222.
ぶら下がってからの頭に足の筋肉を総動員し、しがみついて体を固定し、そして、全身の筋肉で自分を持ち上げ、ついに、ついに!自力でドラゴンの頭に乗った。
今まさに俺はドラゴンライダーだ~~
・・・普通頭に乗るんじゃなくて、翼が生えているところらへんの身体に鞍とかつけるんだろうけど・・・草原しか周りには見えないけど、高い所から見るただの草原は格別だ・・・ん?。
え・・・・・・?あれ??マリウス~、どこへ行ったの??ん??へーーーー帰った?え?
どこを見てもマリウスの姿なんて見えなかった。
それと・・・無言で先に帰られたことに地味にショックを受ける俺。
色々とこの子のことを相談しよー!とここに連れてきたのに・・・それと驚かせようとしたのに、むむむーーでも、相談しなきゃいけないし、呼び出さねば!
ドラゴンにちょっと待っててということを言葉と身ぶり手ぶりで伝えて、階段を上がる、今回は持ってきた懐中電灯が活躍したが、上まで上がって、俺を出迎えたのは真っ暗闇、閉じた扉だ。

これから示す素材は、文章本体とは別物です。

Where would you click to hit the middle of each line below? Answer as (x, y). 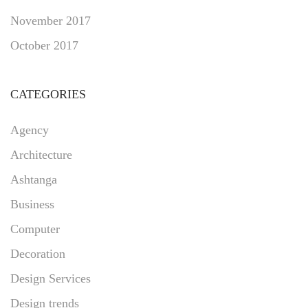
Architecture (41, 154)
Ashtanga (34, 179)
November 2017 (51, 20)
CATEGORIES (48, 94)
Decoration (38, 253)
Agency (30, 130)
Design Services (51, 278)
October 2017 (44, 45)
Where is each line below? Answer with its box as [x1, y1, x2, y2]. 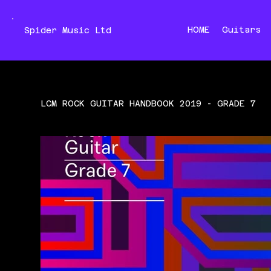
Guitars [222, 25, 261, 35]
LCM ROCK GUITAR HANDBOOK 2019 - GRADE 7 [41, 99, 256, 109]
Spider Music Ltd [24, 25, 111, 36]
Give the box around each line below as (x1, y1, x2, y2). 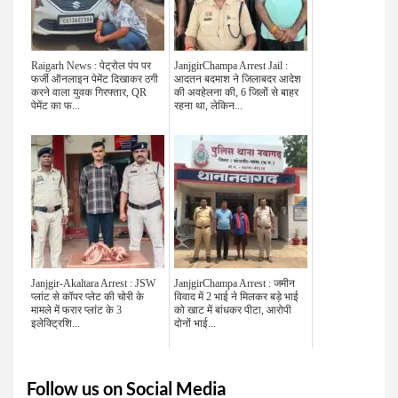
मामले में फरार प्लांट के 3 (31, 304, 122, 317)
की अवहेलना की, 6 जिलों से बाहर (174, 86, 298, 99)
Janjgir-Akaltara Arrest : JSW (31, 277, 155, 291)
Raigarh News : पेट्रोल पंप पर (31, 60, 151, 73)
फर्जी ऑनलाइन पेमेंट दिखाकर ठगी (31, 73, 158, 86)
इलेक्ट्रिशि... (31, 317, 80, 330)
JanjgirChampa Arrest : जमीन (174, 277, 295, 291)
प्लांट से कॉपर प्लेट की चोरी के (31, 291, 144, 304)
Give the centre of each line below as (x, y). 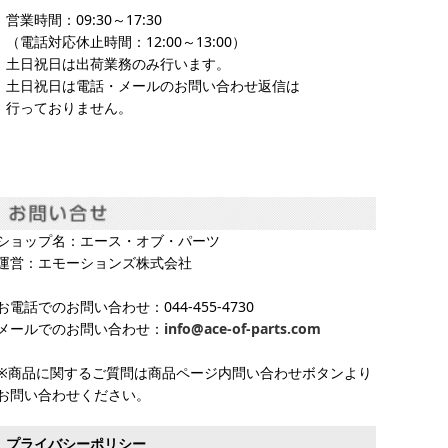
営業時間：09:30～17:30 (84, 20)
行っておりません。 (69, 108)
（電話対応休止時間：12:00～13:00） (126, 42)
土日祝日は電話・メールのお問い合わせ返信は (153, 86)
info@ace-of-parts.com (242, 329)
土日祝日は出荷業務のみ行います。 (118, 64)
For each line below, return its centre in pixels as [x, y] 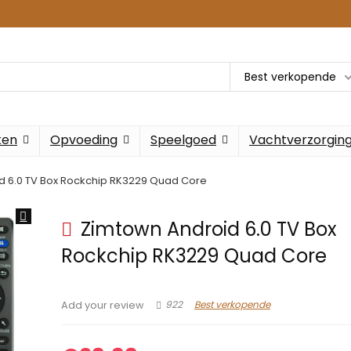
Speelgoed [183, 140]
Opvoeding [84, 140]
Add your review [103, 305]
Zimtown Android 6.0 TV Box [207, 229]
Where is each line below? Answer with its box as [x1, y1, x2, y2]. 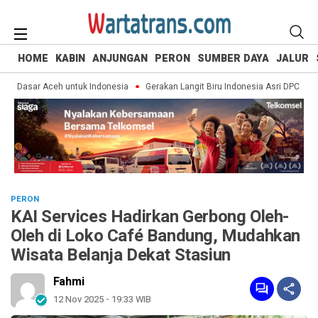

そこについていた取手を回し、上に押し上げようとするが持ち上がらない。
「・・・ん?」
ガチャガチャ、ドンッドンッドンッ、バンッバンッバンッ
あれれーー??開かないわ。
いやいやいや・・・よく思い出せ、初めに開いた時は横にスライドしていた!つまりこれは上に押し上げるんじゃなくて、横に引くんだ!!ほんっと紛らわしい取手だ~な。
ガッガッガッ!!!
あれ・・・・開かないわ。この扉壊れたんじゃない??
そういえば・・・隠し階段ってロマンだなーとしか表のギミックしか考えてなかったわ、うん、言葉にするならば、あっ、やべっ・・・こっちから開けるための鍵とかそういうのつけてないやん・・・
あああ慌てるな、まままだ慌てるようなことじゃない、そうだよ、うん、ダンジョンコアから出ての農場の倉庫の隠し扉なんて・・・マリウスにしか見せてないけど、そう!救いの神マリウス様が助けに来てくれるはずだ!!
それまではドラゴンと遊んでおこうっと。
こういう時は横の壁とかに窪みがあって、そこを押すとドドドッ?ゴゴゴッ?という感じで開くそんな感じのギミックなんて用意なんてしてないから・・・帰ったら、そういうギミックをつけよう、うん。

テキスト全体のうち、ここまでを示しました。